Chapter 9: Testing for a Difference: Multiple Related Samples

9.1 The reason that nine out of ten trials might be used as the criterion for mastering the maze is that nine out of ten has a probability of less than 0.05 (two-tailed test). This is a binomial test when the probability of success is 0.5 because the hamster has a choice between two doors at the end of the T-maze. If the hamster were randomly choosing a door, the probability of success would be 0.5. Correctly choosing the door where the food is nine out of ten times has a probability less than 0.05 and you can reject the null hypothesis that the hamster is randomly choosing a door. Of course, there is always a possibility of a Type I error.

9.4 Effectively, both the single-sample and the paired-samples t-tests compare a single sample mean against a known population mean. After calculating the d-scores for a paired-samples design, you have only one score per subject. You are back to a single-sample t-test. You can forget the scores in the two original conditions for the moment. The analysis is now analogous to one where there is a known population mean and an unknown variance. The question here is framed as follows: Is the difference between the observed mean of the d-scores and the expected mean of the d-scores (0.0) greater than what we would expect due to chance alone? The expected mean of the d-scores (0.0) serves as the known population mean. Similarly to the single-sample t-test in which you estimate the population variance with the sample variance, in the paired-samples test you use the variance in the d-scores to estimate the variance in the population of d-scores.

9.5 There are two ways for t-values to change when the condition means remain constant.

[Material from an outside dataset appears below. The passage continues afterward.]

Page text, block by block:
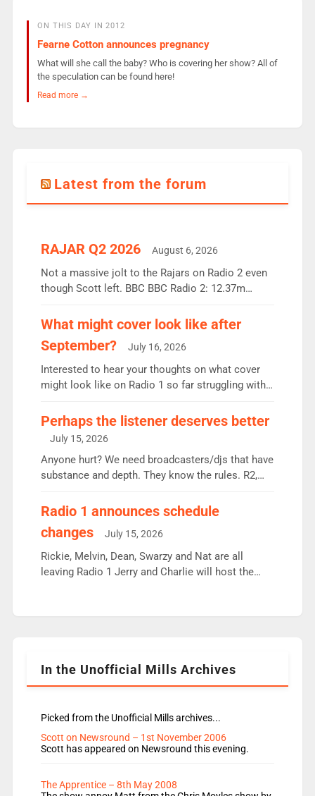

With either a decrease in the variance or an increase in n, the t-value will increase. With either an increase in the variance or a decrease in n, the t-value will decrease. In the first case the denominator of the test is decreased, thus the t-value is increased. In the second case, the denominator is increased, thus the t-value is decreased.

eq 9_1

9.6 The absolute values of the two block means in the two figures are different, but the difference between them is the same (10). The reason for this is that the condition means have been subtracted from the scores in each condition. This has removed both the grand mean and the treatment effect from all of the scores, leaving only the effect of block and error.

9.7 The easiest way to solve this problem is to begin at the end and work backwards. The original F-value (α = 0.05) for a test with 2 dftreatment and 9 dferror was 0.982. Clearly, if the block accounted for no sum of squares, your power would be reduced. There would be one less dferror but no reduction in the SSerror. Thus the MSerror would be 41.25 and the resulting F-value would be reduced to 0.872. The challenge question can be restated, however, as how many SSblock can be present without an increase in power? If you divide the SSerror by the df, you find that each df is associated with 36.666 SSerror. If you subtract 36.666 from 330, you have a new SSerror of 293.334. Remembering that you lose 1 df to the blocking variable, you now have 8 dferror. Thus the new MSerror is 36.667 (293.334/ 8), the same as the original. With 2 dftreatment and 8 dferror the new critical F-value for significance is 4.74, where the critical value for 2 and 9 df was 4.46. Thus, your observed F-value of 0.982 is now further from the critical value, which represents a loss of power. This illustrates the trade-off of degrees of freedom for sum of squares that accompanies a randomized block design. It only pays to include a blocking variable which is known to account for a substantial amount of the sum of squares in the dependent measure.

9.8 Assuming that α is held constant at 0.05, the three principal factors that influence power are the size of the differences between or among the means, the variance within the conditions, and the number of observations or n. As the differences between or among the means increase, power increases. The differences (variance) among means is the basis for MStreatment, the numerator of the F-ratio. As the average variance within the conditions decreases, power increases. The average within-condition variance is MSerror, the denominator of the F-ratio. As the number of observations increases, dferror increases. As dferror increases, the critical value of F decreases. 

9.9 The SStotal is the sum of the squared differences of all the observations about the grand mean. The partitioning of these squared differences may change, but, regardless of the design, this sum or total cannot change.

9.10 The noun recognition data are best understood as being ratio in nature. You can assume that the intervals are equal, and that the differences between any pair of adjacent possible scores are the same. Because it is possible for a subject to fail to recognize any of the nouns correctly, a score of 0 (true zero) is possible. Thus, the data are best treated as ratio in nature.